宋潇潇把手机慢慢放到桌子上,淡淡道:“白雅怎么死的,何叔都已经跟我说了。”
宋富华一下就变了脸色。
宋潇潇轻叹:“这也不能怪他,跟了你一辈子,最后还落了个丧家犬的下场。换了谁,也要考虑找个新主子了。”
宋富华嗤笑了一声:“是又怎么样?就凭你这三言两语,你以为白家人会相信你?为一个早早就被赶出去的赔钱货报仇?”
靳言没露脸,宋富华以为用枪指着宋思乐的是宋潇潇的人,所以说话间毫无顾忌。也就没发现,他说话时那把枪抖了抖,显然是拿枪的人情绪有了极大的波动,连枪也快握不稳。
“赔钱货?”宋潇潇笑着反问,“在你眼里,所有女儿都是赔钱货,都是贱命,再出色再能干,都比不上一个宝贝儿子吧。”
宋富华冷哼一声算是默认。
宋潇潇却失了控,拳头握紧,指甲深深陷进肉里,尖声道:“所以你连我妈最后一面也不见!所以羽羽出生后你看也不看一眼!你只记得你那个宝贝儿子宋思乐!”
宋潇潇的母亲是生第三个女儿时难产死的。
宋富华当时在医院,孩子生出来,一听是女儿,转身就走了。
医生说大人快不行了,宋潇潇拼命打他电话求他回来看一眼,他理也不理。因为他的情妇,在另一个医院也生了,是个儿子,也就是宋思乐。

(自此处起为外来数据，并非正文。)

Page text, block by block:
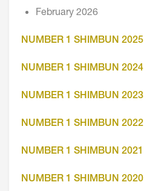
February 2026
NUMBER 1 SHIMBUN 2025
NUMBER 1 SHIMBUN 2024
NUMBER 1 SHIMBUN 2023
NUMBER 1 SHIMBUN 2022
NUMBER 1 SHIMBUN 2021
NUMBER 1 SHIMBUN 2020
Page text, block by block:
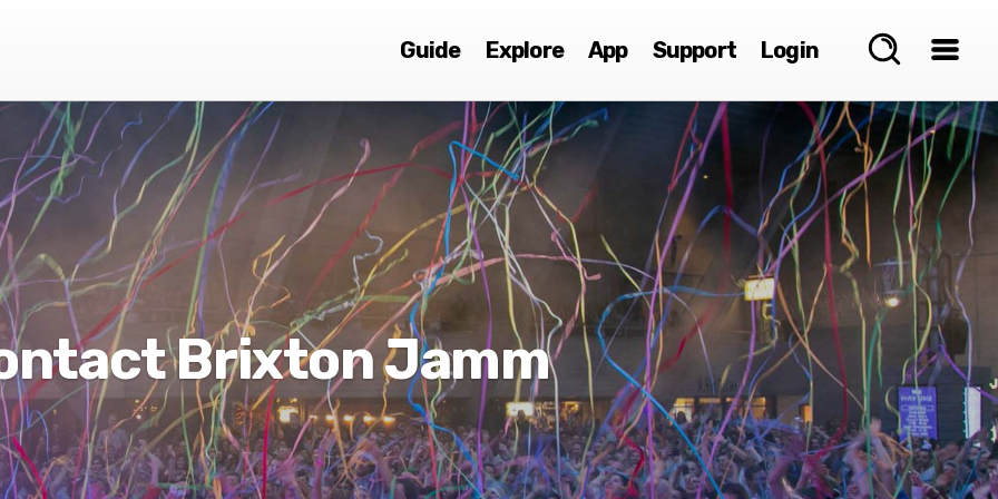
Guide Explore App Support Login
Brixton Jamm

宋潇潇当时还没升初中,牵着才上小学的妹妹,看她们的妈妈神志不清地喃喃问:“潇潇啊,你爸爸来了没有……他来了没有……”
她就这么一直问,问了不知道多少遍,直到咽下了最后一口气。
宋潇潇回忆起当时的无助和痛苦,以及这么多年来宋富华对她们三姐妹的置若罔闻,眼神越发狠戾,一个字一个字都像是从牙缝里蹦出来的,带着刻骨的恨意:“我告诉你宋富华,你今天要是不签了那份文件,我就让你亲眼看着宋思乐死在你面前!”
当年的她太小,什么都做不了,既保护不了母亲,也保护不了妹妹。现在的她,不管付出什么代价也要把宋家抢过来,哪怕跟宋富华宋思乐同归于尽,她也不会让他们如意!

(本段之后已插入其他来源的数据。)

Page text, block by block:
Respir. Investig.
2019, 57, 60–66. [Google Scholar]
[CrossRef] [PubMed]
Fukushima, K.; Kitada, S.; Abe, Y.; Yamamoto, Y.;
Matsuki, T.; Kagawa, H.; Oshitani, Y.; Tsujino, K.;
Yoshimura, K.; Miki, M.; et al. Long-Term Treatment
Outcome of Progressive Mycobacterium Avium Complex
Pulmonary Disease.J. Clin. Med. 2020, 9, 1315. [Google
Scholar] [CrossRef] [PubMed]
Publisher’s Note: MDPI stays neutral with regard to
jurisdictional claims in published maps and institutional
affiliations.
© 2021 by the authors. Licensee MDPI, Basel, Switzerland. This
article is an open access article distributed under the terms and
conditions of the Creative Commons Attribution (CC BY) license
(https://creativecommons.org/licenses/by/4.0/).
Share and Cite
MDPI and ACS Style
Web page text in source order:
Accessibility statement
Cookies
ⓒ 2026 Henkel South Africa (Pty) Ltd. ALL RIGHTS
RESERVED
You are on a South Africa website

屋子里的人全都掏出了枪指着宋潇潇,宋潇潇背后的沈尉往前一步站到了她身旁,宋潇潇却笑得狂妄:“我今天就算死在这里,也不过是一命换一命。赔钱货换一个宋家的独苗苗,这桩买卖不亏。”
手机放在桌上,画面里的宋思乐依然未醒,那把枪还是稳稳地顶在他头上。只肖轻轻扣下扳机,脑浆和血飞溅,哪怕是大罗神仙,也救不回来了。
宋富华脸色越来越白,他颤颤巍巍地伸出手指指着宋潇潇,开口要说什么,嘴巴动了动,还没吐出一个字,人就倒了下去。
第43章
李书意知道自己得病后的那个晚上,在阳台上坐了一整夜,身旁烟灰缸里的烟头都堆成了小山。
其实他不是个喜欢抽烟的人。只是在压力大或者情绪不稳的时候,才会点一根浅浅吸几口,看着烟蒂上的微小火光一点点燃尽,思绪也会慢慢冷静下来。
可是这一次,好像点再多根烟,也没有用了。
他觉得倦怠。
所谓的野心,冲劲,对人生的希望和憧憬,如指间流沙,再是怎样用力握紧手,也留不住了。更何况,他现在连握紧手的力气都没有。